It was supposed to be the centerpiece of his presidency. It was the heart of his legislative agenda. When he signed the Affordable Care Act (a.k.a. Obamacare) into law, the president proudly proclaimed that “this legislation will also lower [health-care] costs for families and for businesses and for the federal government, reducing our deficit by over $1 trillion in the next two decades. It is paid for. It is fiscally responsible.
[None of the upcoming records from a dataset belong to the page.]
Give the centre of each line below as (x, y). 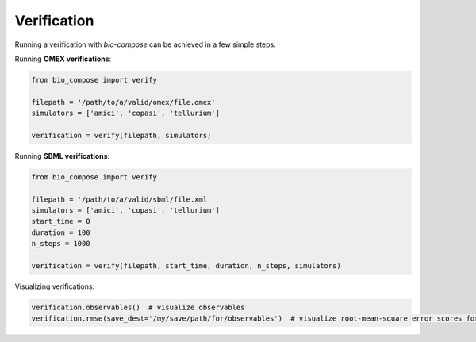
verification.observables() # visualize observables (138, 307)
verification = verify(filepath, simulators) (121, 135)
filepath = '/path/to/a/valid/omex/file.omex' (123, 102)
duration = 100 (61, 232)
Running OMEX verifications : (63, 59)
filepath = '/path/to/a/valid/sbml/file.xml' (121, 199)
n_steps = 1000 (61, 244)
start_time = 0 (61, 221)
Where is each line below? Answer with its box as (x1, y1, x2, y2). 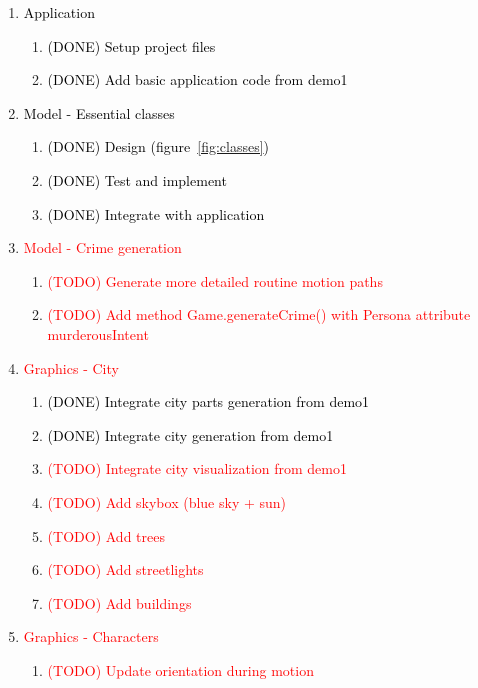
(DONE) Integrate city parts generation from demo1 (47, 391, 370, 412)
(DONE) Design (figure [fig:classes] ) (47, 136, 270, 157)
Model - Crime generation (23, 237, 182, 258)
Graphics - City (23, 357, 119, 378)
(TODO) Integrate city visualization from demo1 (47, 458, 347, 479)
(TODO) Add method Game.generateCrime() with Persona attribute (47, 304, 471, 325)
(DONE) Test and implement (47, 169, 227, 190)
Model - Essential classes (23, 102, 175, 123)
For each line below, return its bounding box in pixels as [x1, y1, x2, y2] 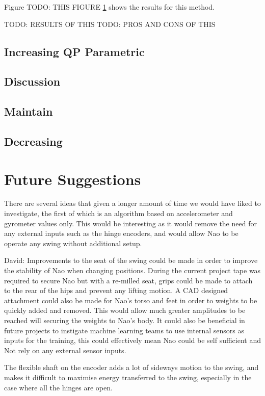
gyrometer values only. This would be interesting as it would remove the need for [4, 218, 257, 228]
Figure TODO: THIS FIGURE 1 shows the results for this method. [4, 2, 215, 12]
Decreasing [4, 133, 63, 149]
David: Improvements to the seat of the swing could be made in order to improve [4, 255, 258, 266]
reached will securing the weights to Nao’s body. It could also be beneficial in [4, 314, 245, 325]
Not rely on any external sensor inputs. [4, 345, 126, 355]
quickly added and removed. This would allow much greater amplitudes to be [4, 305, 246, 315]
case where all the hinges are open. [4, 382, 113, 392]
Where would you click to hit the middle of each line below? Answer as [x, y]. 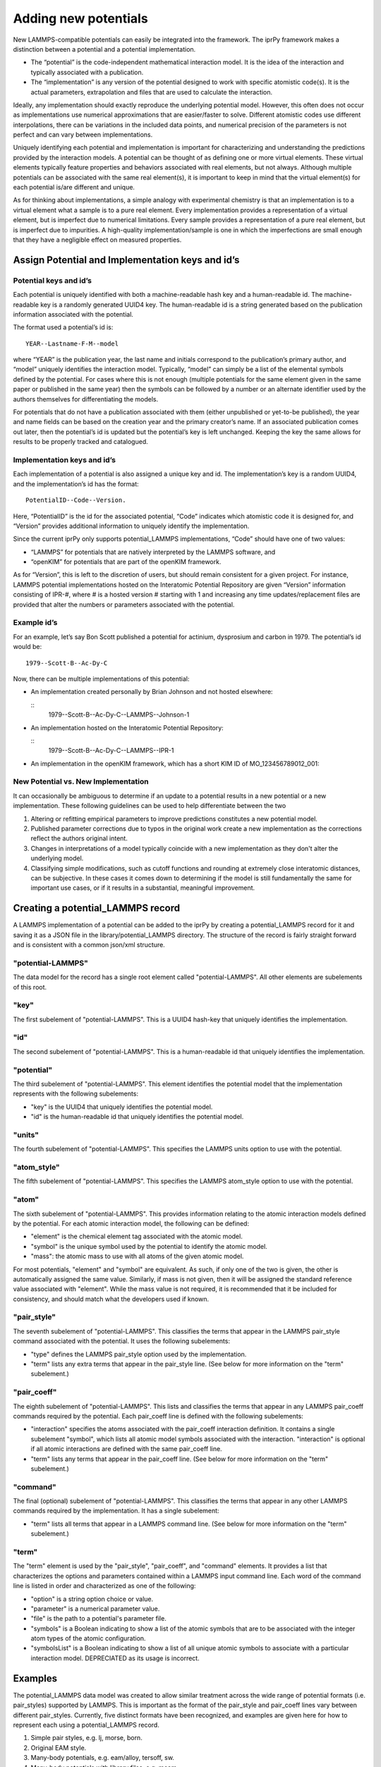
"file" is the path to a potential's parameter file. [99, 1619]
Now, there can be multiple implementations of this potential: [101, 679]
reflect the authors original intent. [79, 838]
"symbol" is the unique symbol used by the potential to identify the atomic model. [149, 1246]
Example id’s [35, 623]
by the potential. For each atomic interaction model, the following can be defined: [131, 1223]
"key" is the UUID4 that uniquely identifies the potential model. [122, 1107]
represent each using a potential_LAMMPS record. [86, 1725]
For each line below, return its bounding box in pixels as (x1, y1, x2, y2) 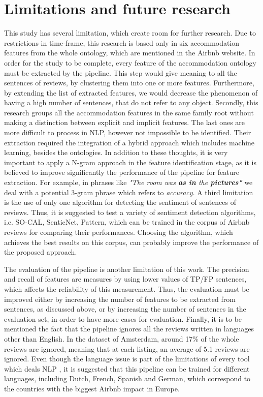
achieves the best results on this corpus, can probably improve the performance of (4, 236, 259, 247)
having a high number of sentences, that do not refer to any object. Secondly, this (4, 97, 258, 108)
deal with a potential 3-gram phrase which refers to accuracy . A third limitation (4, 187, 253, 197)
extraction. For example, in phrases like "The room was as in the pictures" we (4, 177, 253, 188)
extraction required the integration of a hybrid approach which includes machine (4, 137, 255, 147)
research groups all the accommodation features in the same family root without (4, 107, 254, 117)
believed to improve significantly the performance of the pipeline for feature (4, 167, 240, 177)
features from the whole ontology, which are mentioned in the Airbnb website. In (4, 47, 255, 58)
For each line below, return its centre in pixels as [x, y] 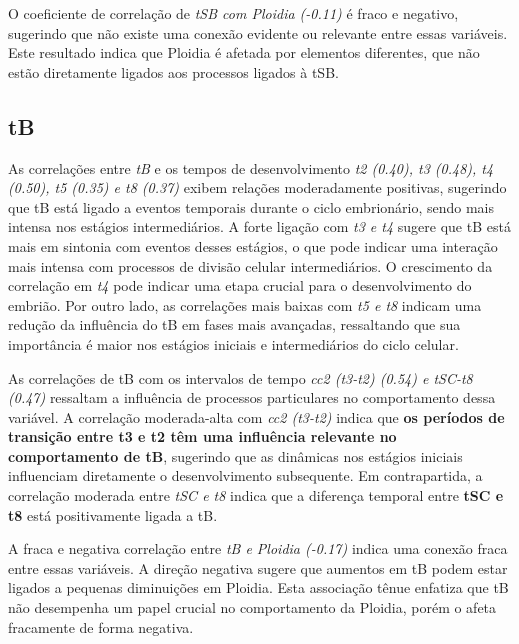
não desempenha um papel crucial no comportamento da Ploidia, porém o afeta [252, 607]
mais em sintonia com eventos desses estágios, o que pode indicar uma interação [253, 245]
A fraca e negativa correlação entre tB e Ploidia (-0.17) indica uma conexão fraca [258, 548]
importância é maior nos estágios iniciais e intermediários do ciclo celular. [233, 343]
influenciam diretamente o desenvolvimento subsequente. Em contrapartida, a [245, 475]
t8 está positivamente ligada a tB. [113, 514]
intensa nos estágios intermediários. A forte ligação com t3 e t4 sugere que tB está [259, 226]
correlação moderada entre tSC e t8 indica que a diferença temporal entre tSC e [256, 495]
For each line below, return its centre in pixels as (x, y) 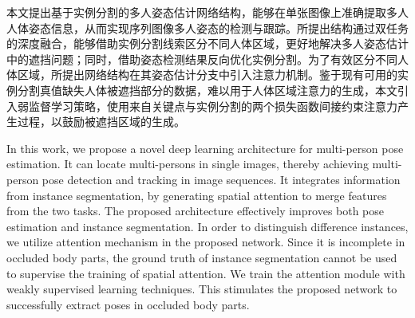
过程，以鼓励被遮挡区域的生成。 (101, 122)
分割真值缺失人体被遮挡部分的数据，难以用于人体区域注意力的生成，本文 (207, 90)
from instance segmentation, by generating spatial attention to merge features (197, 195)
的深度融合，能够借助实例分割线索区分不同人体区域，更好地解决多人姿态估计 (207, 43)
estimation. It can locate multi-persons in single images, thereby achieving (188, 164)
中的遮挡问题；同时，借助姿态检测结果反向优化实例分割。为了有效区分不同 (202, 59)
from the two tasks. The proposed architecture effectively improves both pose (196, 211)
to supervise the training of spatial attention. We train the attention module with (206, 273)
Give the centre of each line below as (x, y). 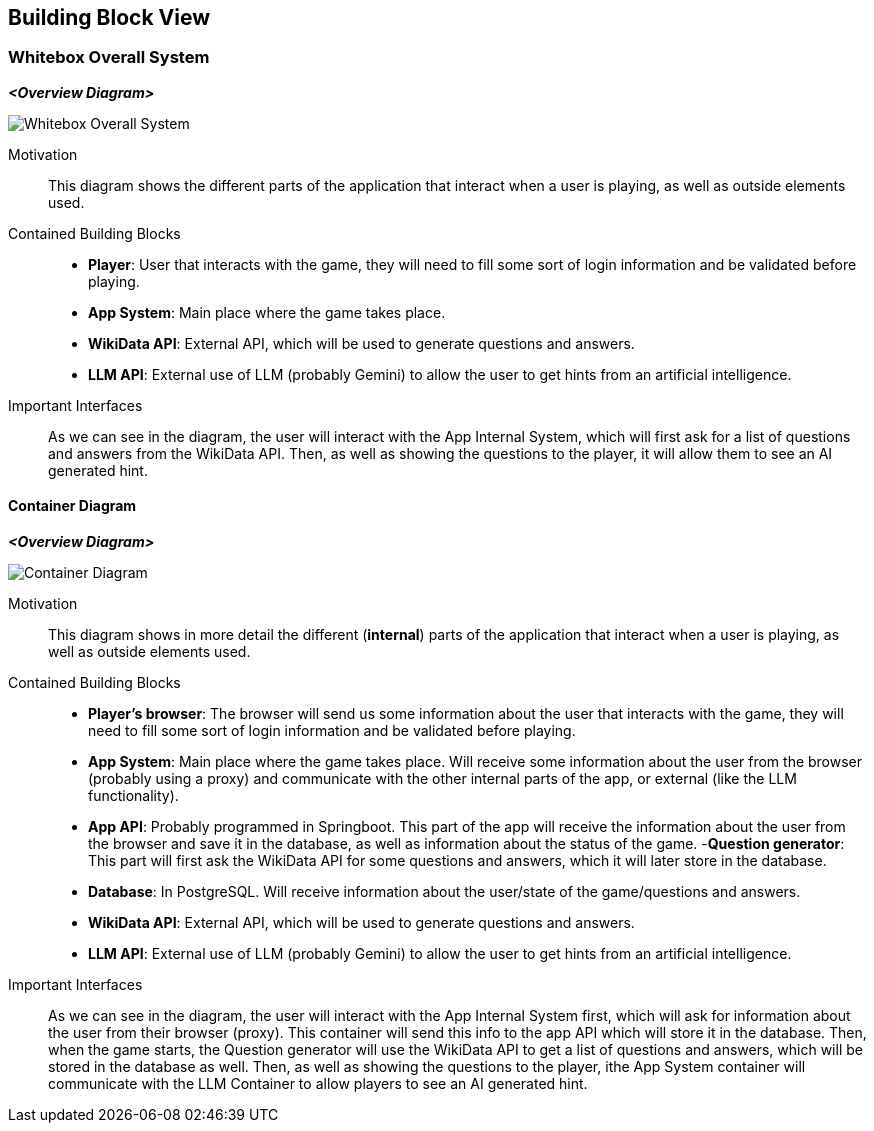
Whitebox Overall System (109, 57)
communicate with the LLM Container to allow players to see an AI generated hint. (318, 1084)
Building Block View (109, 17)
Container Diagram (72, 506)
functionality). (133, 796)
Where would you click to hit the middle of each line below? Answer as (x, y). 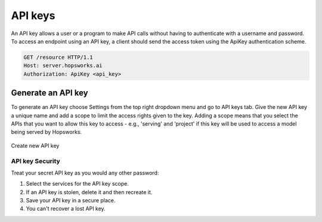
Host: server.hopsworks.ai (63, 66)
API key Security (36, 161)
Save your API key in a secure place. (71, 201)
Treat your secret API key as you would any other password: (85, 173)
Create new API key (35, 145)
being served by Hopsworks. (47, 132)
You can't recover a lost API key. (66, 209)
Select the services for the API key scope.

And it will help lift a decades-long drag on our economy.”
Nineteen months later, the president’s crowning achievement is falling apart.
Federal judges have ruled that Obamacare’s individual mandate is unconstitutional, as it “would invite unbridled exercise of federal police powers.”
In April, Congress repealed the job-killing 1099 provision that would have saddled small businesses with unprecedented costly and time-consuming tax requirements.
Last month, the Department of Health and Human Services (HHS), after spending months defending the bill’s Community Living Assistance Services and Supports (CLASS) Program, realized that it wasn’t the cost-saving program they said it was — determining that it would actually cost taxpayers money — and suspended its implementation.
As it turns out, one of the law’s supposed benefits — tax subsidies to assist certain households with the purchase of health insurance — introduces a substantial marriage tax penalty, expands welfare through the tax code, discriminates against people with workplace health insurance, and will likely further explode the nation’s deficit.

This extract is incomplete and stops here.